[WHAT THE TASK REQUIRES] Transcribe the entries exactly as given and skip whatever images they hold.

[LISTED ENTRIES]
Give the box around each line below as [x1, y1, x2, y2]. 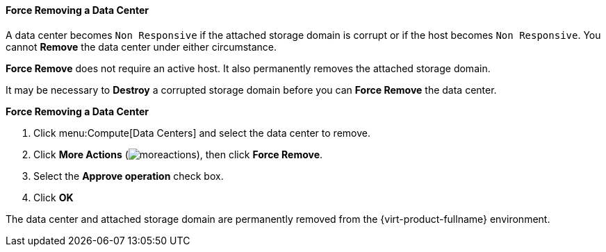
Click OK [33, 191, 74, 203]
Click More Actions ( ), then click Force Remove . [33, 148, 323, 160]
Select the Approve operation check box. [33, 169, 224, 182]
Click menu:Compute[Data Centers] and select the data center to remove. [33, 126, 370, 139]
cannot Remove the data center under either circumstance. [6, 40, 277, 53]
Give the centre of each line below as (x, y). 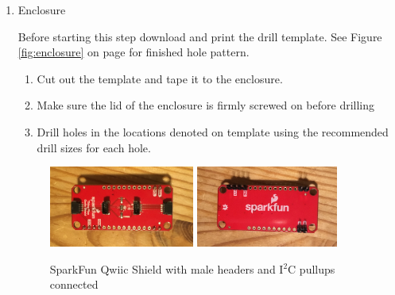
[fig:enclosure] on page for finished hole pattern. (134, 52)
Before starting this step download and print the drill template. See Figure (200, 36)
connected (74, 284)
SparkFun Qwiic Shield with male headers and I (167, 268)
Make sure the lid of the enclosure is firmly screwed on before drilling (206, 105)
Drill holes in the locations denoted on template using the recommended (213, 131)
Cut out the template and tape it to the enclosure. (160, 78)
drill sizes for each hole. (94, 147)
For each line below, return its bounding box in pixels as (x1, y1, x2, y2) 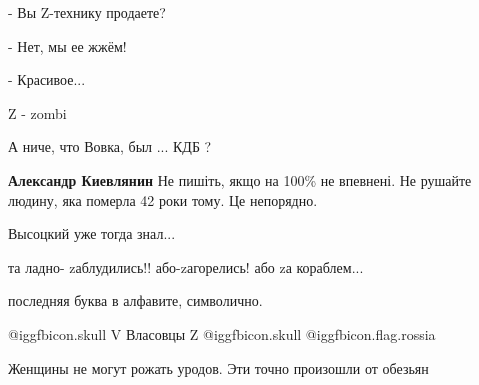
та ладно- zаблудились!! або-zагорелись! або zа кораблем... (8, 256, 364, 277)
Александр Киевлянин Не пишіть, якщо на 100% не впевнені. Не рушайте (8, 169, 472, 190)
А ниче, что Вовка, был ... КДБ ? (8, 136, 212, 157)
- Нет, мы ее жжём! (8, 35, 127, 56)
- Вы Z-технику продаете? (8, 2, 166, 22)
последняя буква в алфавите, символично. (8, 290, 263, 311)
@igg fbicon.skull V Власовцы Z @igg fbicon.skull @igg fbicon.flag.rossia (8, 323, 436, 344)
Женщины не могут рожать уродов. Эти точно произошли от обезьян (8, 357, 429, 378)
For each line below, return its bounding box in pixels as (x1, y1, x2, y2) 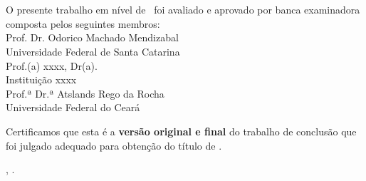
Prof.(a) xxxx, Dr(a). (6, 58, 98, 73)
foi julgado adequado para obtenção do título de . (6, 138, 222, 152)
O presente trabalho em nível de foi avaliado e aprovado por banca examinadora (6, 2, 360, 17)
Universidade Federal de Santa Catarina (6, 43, 180, 58)
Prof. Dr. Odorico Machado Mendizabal (6, 30, 179, 45)
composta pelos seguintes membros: (6, 16, 160, 31)
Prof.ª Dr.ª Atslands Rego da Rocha (6, 86, 164, 100)
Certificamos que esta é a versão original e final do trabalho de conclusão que (6, 123, 357, 138)
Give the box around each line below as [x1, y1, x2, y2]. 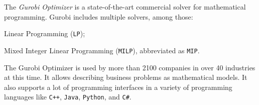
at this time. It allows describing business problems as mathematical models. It [4, 72, 247, 82]
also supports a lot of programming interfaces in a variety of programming [4, 81, 232, 92]
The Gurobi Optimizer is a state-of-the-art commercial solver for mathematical [4, 2, 246, 12]
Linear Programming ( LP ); [4, 28, 85, 39]
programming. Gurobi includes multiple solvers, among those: [4, 11, 193, 22]
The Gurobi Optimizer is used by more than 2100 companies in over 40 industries [4, 62, 255, 72]
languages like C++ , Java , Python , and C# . [4, 91, 132, 102]
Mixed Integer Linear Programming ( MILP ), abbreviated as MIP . [4, 45, 200, 55]
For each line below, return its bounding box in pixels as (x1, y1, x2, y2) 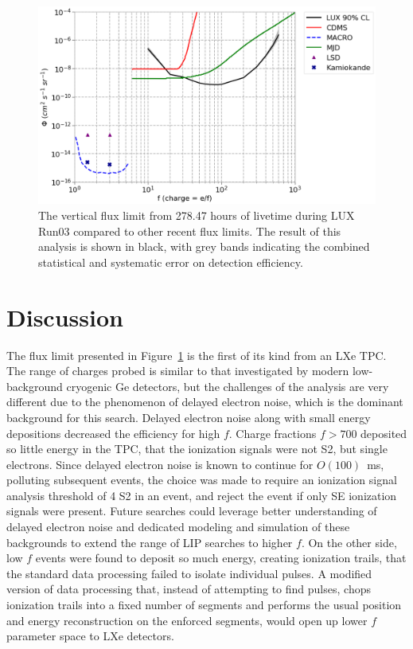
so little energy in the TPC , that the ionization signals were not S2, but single (6, 440, 388, 457)
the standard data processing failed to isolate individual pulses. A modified (6, 565, 372, 581)
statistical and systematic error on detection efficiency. (38, 253, 303, 270)
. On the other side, (301, 534, 397, 550)
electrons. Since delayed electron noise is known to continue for (6, 455, 314, 472)
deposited (360, 424, 407, 441)
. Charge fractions (228, 424, 317, 441)
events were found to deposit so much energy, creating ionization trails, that (35, 549, 407, 566)
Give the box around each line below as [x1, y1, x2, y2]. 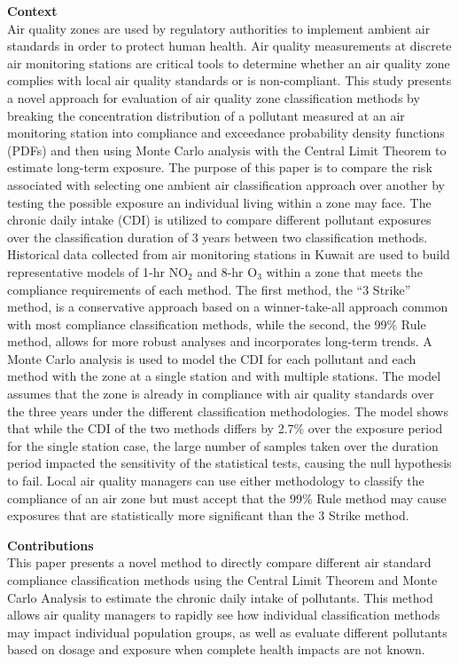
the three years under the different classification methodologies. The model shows [7, 401, 448, 420]
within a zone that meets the [266, 262, 424, 281]
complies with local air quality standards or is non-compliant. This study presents [7, 71, 452, 90]
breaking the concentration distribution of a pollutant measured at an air [7, 106, 405, 124]
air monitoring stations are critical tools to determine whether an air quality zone [7, 53, 450, 72]
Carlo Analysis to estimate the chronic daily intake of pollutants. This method [7, 588, 433, 606]
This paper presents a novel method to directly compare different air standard [7, 553, 432, 572]
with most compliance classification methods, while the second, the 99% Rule [7, 314, 426, 333]
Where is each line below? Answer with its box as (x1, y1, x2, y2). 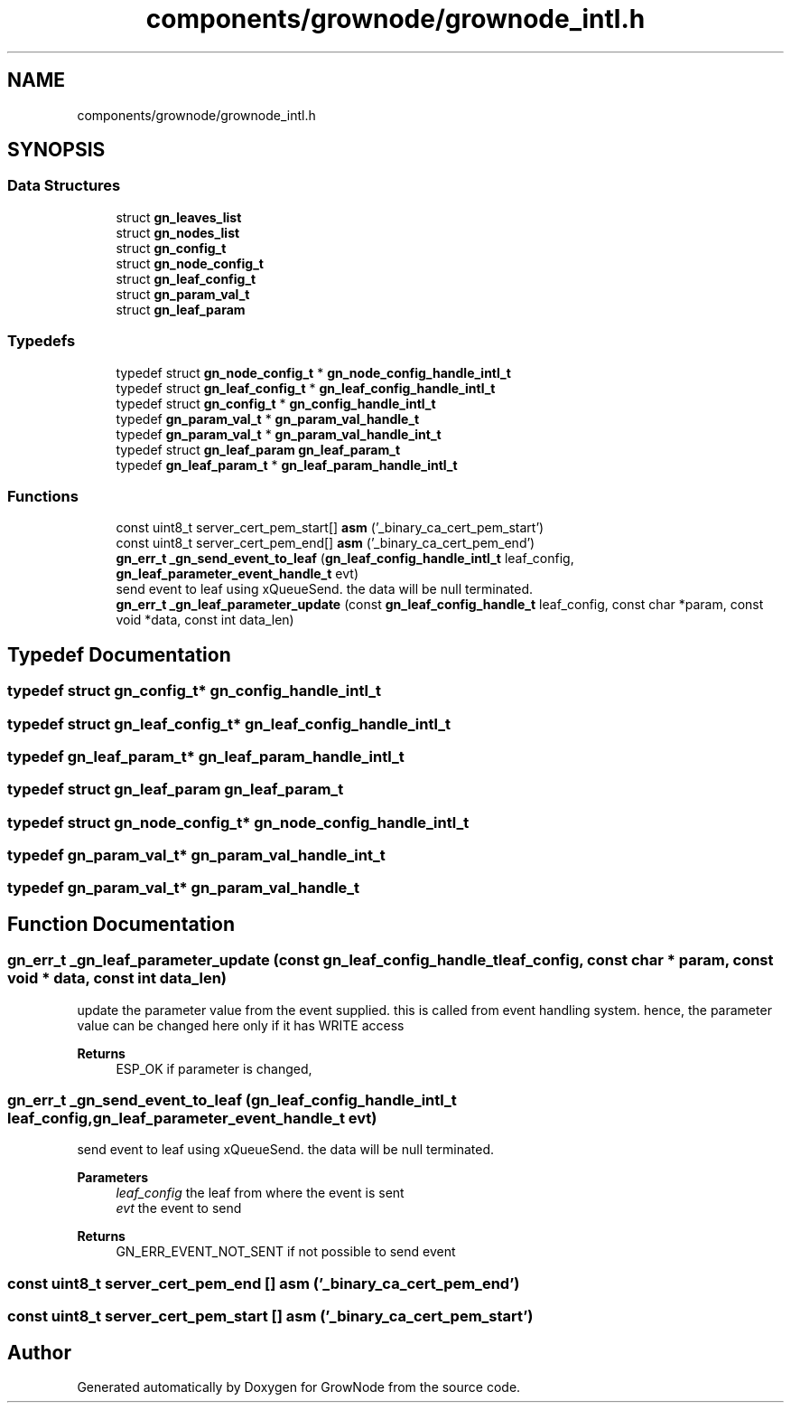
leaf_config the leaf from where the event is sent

[EXPECTED ANSWER]
Give the box around each line below as [x1, y1, x2, y2]. 
Click OK [33, 191, 74, 203]
Click More Actions ( ), then click Force Remove . [33, 148, 323, 160]
Select the Approve operation check box. [33, 169, 224, 182]
Click menu:Compute[Data Centers] and select the data center to remove. [33, 126, 370, 139]
cannot Remove the data center under either circumstance. [6, 40, 277, 53]
Give the centre of each line below as (x, y). 
[fig:enclosure] on page for finished hole pattern. (134, 52)
Before starting this step download and print the drill template. See Figure (200, 36)
connected (74, 284)
SparkFun Qwiic Shield with male headers and I (167, 268)
Make sure the lid of the enclosure is firmly screwed on before drilling (206, 105)
Drill holes in the locations denoted on template using the recommended (213, 131)
Cut out the template and tape it to the enclosure. (160, 78)
drill sizes for each hole. (94, 147)
For each line below, return its bounding box in pixels as (x1, y1, x2, y2) 
та ладно- zаблудились!! або-zагорелись! або zа кораблем... (8, 256, 364, 277)
Александр Киевлянин Не пишіть, якщо на 100% не впевнені. Не рушайте (8, 169, 472, 190)
А ниче, что Вовка, был ... КДБ ? (8, 136, 212, 157)
- Нет, мы ее жжём! (8, 35, 127, 56)
- Вы Z-технику продаете? (8, 2, 166, 22)
последняя буква в алфавите, символично. (8, 290, 263, 311)
@igg fbicon.skull V Власовцы Z @igg fbicon.skull @igg fbicon.flag.rossia (8, 323, 436, 344)
Женщины не могут рожать уродов. Эти точно произошли от обезьян (8, 357, 429, 378)
For each line below, return its bounding box in pixels as (x1, y1, x2, y2) 
Prof.(a) xxxx, Dr(a). (6, 58, 98, 73)
foi julgado adequado para obtenção do título de . (6, 138, 222, 152)
O presente trabalho em nível de foi avaliado e aprovado por banca examinadora (6, 2, 360, 17)
Universidade Federal de Santa Catarina (6, 43, 180, 58)
Prof. Dr. Odorico Machado Mendizabal (6, 30, 179, 45)
composta pelos seguintes membros: (6, 16, 160, 31)
Prof.ª Dr.ª Atslands Rego da Rocha (6, 86, 164, 100)
Certificamos que esta é a versão original e final do trabalho de conclusão que (6, 123, 357, 138)
Give the box around each line below as [x1, y1, x2, y2]. 
at this time. It allows describing business problems as mathematical models. It [4, 72, 247, 82]
also supports a lot of programming interfaces in a variety of programming [4, 81, 232, 92]
The Gurobi Optimizer is a state-of-the-art commercial solver for mathematical [4, 2, 246, 12]
Linear Programming ( LP ); [4, 28, 85, 39]
programming. Gurobi includes multiple solvers, among those: [4, 11, 193, 22]
The Gurobi Optimizer is used by more than 2100 companies in over 40 industries [4, 62, 255, 72]
languages like C++ , Java , Python , and C# . [4, 91, 132, 102]
Mixed Integer Linear Programming ( MILP ), abbreviated as MIP . [4, 45, 200, 55]
For each line below, return its bounding box in pixels as (x1, y1, x2, y2) 
so little energy in the TPC , that the ionization signals were not S2, but single (6, 440, 388, 457)
the standard data processing failed to isolate individual pulses. A modified (6, 565, 372, 581)
statistical and systematic error on detection efficiency. (38, 253, 303, 270)
. On the other side, (301, 534, 397, 550)
electrons. Since delayed electron noise is known to continue for (6, 455, 314, 472)
deposited (360, 424, 407, 441)
. Charge fractions (228, 424, 317, 441)
events were found to deposit so much energy, creating ionization trails, that (35, 549, 407, 566)
Give the box around each line below as [x1, y1, x2, y2]. 
the three years under the different classification methodologies. The model shows [7, 401, 448, 420]
within a zone that meets the [266, 262, 424, 281]
complies with local air quality standards or is non-compliant. This study presents [7, 71, 452, 90]
breaking the concentration distribution of a pollutant measured at an air [7, 106, 405, 124]
air monitoring stations are critical tools to determine whether an air quality zone [7, 53, 450, 72]
Carlo Analysis to estimate the chronic daily intake of pollutants. This method [7, 588, 433, 606]
This paper presents a novel method to directly compare different air standard [7, 553, 432, 572]
with most compliance classification methods, while the second, the 99% Rule [7, 314, 426, 333]
Where is each line below? Answer with its box as (x1, y1, x2, y2). 
leaf_config the leaf from where the event is sent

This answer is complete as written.